What are some considerations on the head vs. heart in animal advocacy?
I would like to focus on two questions:
1) What is our goal?
2) What is our strategy to reach our goal?
Regarding question #1, if a vegan stops–really stops–and asks themself what the goal is in their heart for animals, I think most (but not all) vegans would say it is to end animal exploitation. The knee jerk reaction is to say that all vegans share the goal of ending animal exploitation, but I do not think that is true. To have that goal in one’s heart, in earnest, one has to shed some speciesism…insidious speciesism that most vegans assume they and other vegans do not possess because they are vegan. If a vegan asks themself this question, they either don’t allow themself to entertain a nonspeciesist goal such as a vegan world (“The world isn’t going to go vegan overnight so loving animals means working to ‘improve’ their exploitation or working on a given branch on the tree of animal exploitation.”) or they shed that speciesism and embrace a nonspeciesist goal such as a vegan world. This split of where one asks oneself what the goal is in their heart is where I believe the nonabolitionist and abolitionist movements split. If one never asks oneself what their goal is in their heart, they will work in the default, dominant paradigm of the nonabolitionist movement. They will work on animal welfare and other single issue campaigns. But if one stops and asks oneself that fateful question, then, and only then (if they want their animal advocacy to be aligned with the goal in their hearts), are they ready to begin asking question #2. In other words, to begin thinking or talking about strategy before one has analyzed one’s goal is slicing the bread before it’s baked.

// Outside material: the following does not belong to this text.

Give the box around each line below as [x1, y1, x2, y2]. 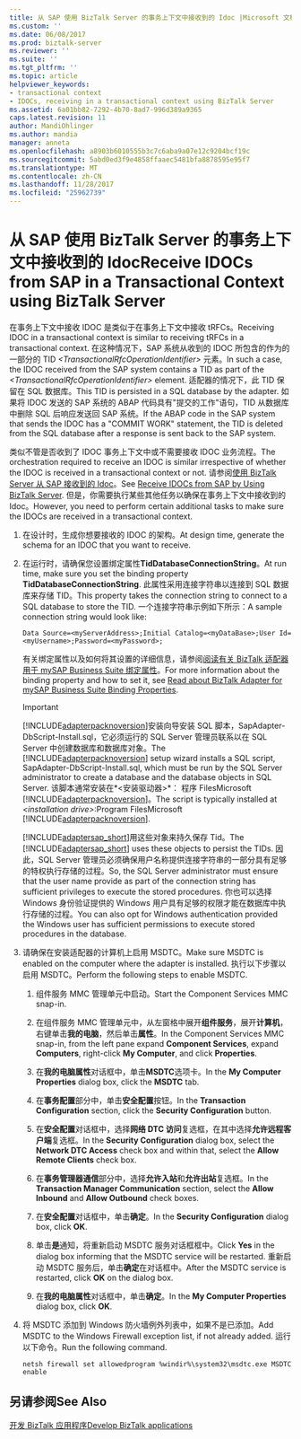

Regarding question #2, if someone embraced a speciesist goal, their strategy to reach their speciesist goal sounds like, “Any and every action for animals helps animals” so this allows any and every action to be acceptable and praiseworthy regardless of its actual alignment or misalignment with the goal of ending animal exploitation. Typically, vegans assume that animal organizations share their goal of ending animal exploitation…that “we all want the same thing” (even though based on the presence of the speciesism in one’s heart, that is not true). That is why abolitionists’ criticism of animal organizations’ strategies and tactics that are patently misaligned with ending animal exploitation is met with anger and accusations of divisiveness. But remember, the division occurred before the strategy. And remember, we don’t all want the same thing. If, on the other hand, someone embraced the nonspeciesist goal of ending animal exploitation, it would only take a little self-education to realize there are effective and ineffective, faster and slower ways of reaching that goal. And this is where after self-education, vegans who have embraced the nonspeciesist goal of ending animal exploitation come to the realization that creative nonviolent vegan education/advocacy is the most effective and fastest way to reach their goal.
So in animal advocacy, the first step is determining what one’s goal is. This happens in one’s heart. Then, and only then, should one analyze different strategies to reach one’s goal. This happens in one’s head.